* [TRY IT]
The first line of the entries below, the line containing "systemic impact of", and every line between them should be repeated exactly, and nothing else.

* [SOURCE RECORDS]
^^^^^^^^

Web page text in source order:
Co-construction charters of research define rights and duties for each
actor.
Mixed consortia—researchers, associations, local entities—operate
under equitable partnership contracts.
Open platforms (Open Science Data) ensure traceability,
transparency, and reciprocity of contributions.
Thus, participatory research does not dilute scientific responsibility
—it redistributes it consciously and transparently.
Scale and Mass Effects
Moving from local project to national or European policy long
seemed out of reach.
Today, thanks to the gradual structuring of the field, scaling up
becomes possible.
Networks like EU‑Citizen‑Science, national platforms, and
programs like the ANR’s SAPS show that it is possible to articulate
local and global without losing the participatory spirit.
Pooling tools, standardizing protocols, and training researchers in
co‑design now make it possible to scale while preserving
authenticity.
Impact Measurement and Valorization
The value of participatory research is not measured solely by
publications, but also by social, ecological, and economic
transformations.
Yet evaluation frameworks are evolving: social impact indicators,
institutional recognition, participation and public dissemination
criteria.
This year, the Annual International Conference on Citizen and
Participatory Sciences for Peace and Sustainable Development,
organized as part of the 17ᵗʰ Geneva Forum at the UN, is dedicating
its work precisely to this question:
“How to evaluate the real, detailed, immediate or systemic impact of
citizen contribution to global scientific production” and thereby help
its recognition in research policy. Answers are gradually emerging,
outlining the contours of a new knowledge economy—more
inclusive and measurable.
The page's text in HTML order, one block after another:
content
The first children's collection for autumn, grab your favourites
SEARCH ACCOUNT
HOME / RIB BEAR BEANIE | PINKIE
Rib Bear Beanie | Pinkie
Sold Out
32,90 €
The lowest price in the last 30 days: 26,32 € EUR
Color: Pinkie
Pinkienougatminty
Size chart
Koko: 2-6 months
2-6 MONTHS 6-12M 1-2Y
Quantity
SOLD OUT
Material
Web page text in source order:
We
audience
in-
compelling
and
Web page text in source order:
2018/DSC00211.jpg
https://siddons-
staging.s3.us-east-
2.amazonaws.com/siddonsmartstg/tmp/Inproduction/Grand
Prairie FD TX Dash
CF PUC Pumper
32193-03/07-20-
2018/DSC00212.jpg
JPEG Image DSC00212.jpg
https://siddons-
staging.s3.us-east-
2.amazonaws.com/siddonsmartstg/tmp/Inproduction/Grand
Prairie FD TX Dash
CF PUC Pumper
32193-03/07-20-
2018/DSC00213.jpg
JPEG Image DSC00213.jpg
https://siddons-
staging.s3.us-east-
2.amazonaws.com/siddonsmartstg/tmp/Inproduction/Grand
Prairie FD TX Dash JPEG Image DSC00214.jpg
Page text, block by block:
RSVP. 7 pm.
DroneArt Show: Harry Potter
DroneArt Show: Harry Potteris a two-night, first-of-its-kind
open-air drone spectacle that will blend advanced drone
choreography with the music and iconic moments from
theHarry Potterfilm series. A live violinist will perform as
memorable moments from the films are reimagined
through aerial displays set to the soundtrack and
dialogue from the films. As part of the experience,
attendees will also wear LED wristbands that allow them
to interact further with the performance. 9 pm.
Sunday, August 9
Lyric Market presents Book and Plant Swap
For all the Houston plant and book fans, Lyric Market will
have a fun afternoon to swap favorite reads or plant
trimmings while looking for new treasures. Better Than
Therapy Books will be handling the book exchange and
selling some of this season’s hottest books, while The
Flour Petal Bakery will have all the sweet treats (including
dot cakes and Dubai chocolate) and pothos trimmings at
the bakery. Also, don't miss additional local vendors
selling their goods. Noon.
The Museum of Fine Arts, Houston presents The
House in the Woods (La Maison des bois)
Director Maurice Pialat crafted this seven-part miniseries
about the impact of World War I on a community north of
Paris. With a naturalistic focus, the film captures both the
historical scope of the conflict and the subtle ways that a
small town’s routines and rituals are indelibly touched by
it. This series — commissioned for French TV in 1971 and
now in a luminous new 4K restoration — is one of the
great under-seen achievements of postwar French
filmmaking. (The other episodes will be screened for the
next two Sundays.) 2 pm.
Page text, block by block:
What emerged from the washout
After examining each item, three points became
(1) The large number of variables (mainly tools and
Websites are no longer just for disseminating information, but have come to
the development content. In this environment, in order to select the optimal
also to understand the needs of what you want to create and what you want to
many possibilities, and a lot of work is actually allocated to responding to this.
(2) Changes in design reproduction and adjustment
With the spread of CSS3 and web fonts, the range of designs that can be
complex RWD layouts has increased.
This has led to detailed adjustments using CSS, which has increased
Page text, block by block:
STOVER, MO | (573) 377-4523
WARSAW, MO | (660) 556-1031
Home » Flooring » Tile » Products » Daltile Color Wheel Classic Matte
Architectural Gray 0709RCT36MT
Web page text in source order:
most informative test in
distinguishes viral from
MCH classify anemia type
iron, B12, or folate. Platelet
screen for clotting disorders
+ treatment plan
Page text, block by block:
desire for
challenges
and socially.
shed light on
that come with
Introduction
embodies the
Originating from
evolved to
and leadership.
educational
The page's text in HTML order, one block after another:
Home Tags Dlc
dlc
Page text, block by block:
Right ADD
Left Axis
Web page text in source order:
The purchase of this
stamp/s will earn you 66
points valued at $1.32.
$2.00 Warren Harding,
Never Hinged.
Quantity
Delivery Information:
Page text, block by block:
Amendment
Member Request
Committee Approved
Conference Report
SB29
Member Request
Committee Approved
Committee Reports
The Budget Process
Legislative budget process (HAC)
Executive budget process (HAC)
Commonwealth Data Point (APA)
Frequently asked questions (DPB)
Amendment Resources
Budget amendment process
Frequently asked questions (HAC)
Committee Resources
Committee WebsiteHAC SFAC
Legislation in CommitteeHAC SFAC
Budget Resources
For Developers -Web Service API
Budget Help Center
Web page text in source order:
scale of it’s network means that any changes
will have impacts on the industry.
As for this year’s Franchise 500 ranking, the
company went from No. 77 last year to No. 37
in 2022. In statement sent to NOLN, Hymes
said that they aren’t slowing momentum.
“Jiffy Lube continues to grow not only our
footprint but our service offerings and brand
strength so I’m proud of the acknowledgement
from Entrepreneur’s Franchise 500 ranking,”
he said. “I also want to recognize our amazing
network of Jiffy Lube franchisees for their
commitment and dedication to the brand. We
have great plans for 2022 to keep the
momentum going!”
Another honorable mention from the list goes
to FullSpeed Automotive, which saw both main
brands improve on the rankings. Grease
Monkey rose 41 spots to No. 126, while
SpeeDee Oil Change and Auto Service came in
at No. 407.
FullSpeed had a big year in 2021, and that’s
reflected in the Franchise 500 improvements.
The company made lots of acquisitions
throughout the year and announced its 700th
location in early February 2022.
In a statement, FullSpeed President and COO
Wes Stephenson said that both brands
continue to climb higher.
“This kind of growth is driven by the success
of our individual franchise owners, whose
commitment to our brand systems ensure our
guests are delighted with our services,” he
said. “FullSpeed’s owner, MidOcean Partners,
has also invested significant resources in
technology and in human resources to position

^^^^^^^^

* [RESULT BELOW]
Web page text in source order:
Co-construction charters of research define rights and duties for each
actor.
Mixed consortia—researchers, associations, local entities—operate
under equitable partnership contracts.
Open platforms (Open Science Data) ensure traceability,
transparency, and reciprocity of contributions.
Thus, participatory research does not dilute scientific responsibility
—it redistributes it consciously and transparently.
Scale and Mass Effects
Moving from local project to national or European policy long
seemed out of reach.
Today, thanks to the gradual structuring of the field, scaling up
becomes possible.
Networks like EU‑Citizen‑Science, national platforms, and
programs like the ANR’s SAPS show that it is possible to articulate
local and global without losing the participatory spirit.
Pooling tools, standardizing protocols, and training researchers in
co‑design now make it possible to scale while preserving
authenticity.
Impact Measurement and Valorization
The value of participatory research is not measured solely by
publications, but also by social, ecological, and economic
transformations.
Yet evaluation frameworks are evolving: social impact indicators,
institutional recognition, participation and public dissemination
criteria.
This year, the Annual International Conference on Citizen and
Participatory Sciences for Peace and Sustainable Development,
organized as part of the 17ᵗʰ Geneva Forum at the UN, is dedicating
its work precisely to this question:
“How to evaluate the real, detailed, immediate or systemic impact of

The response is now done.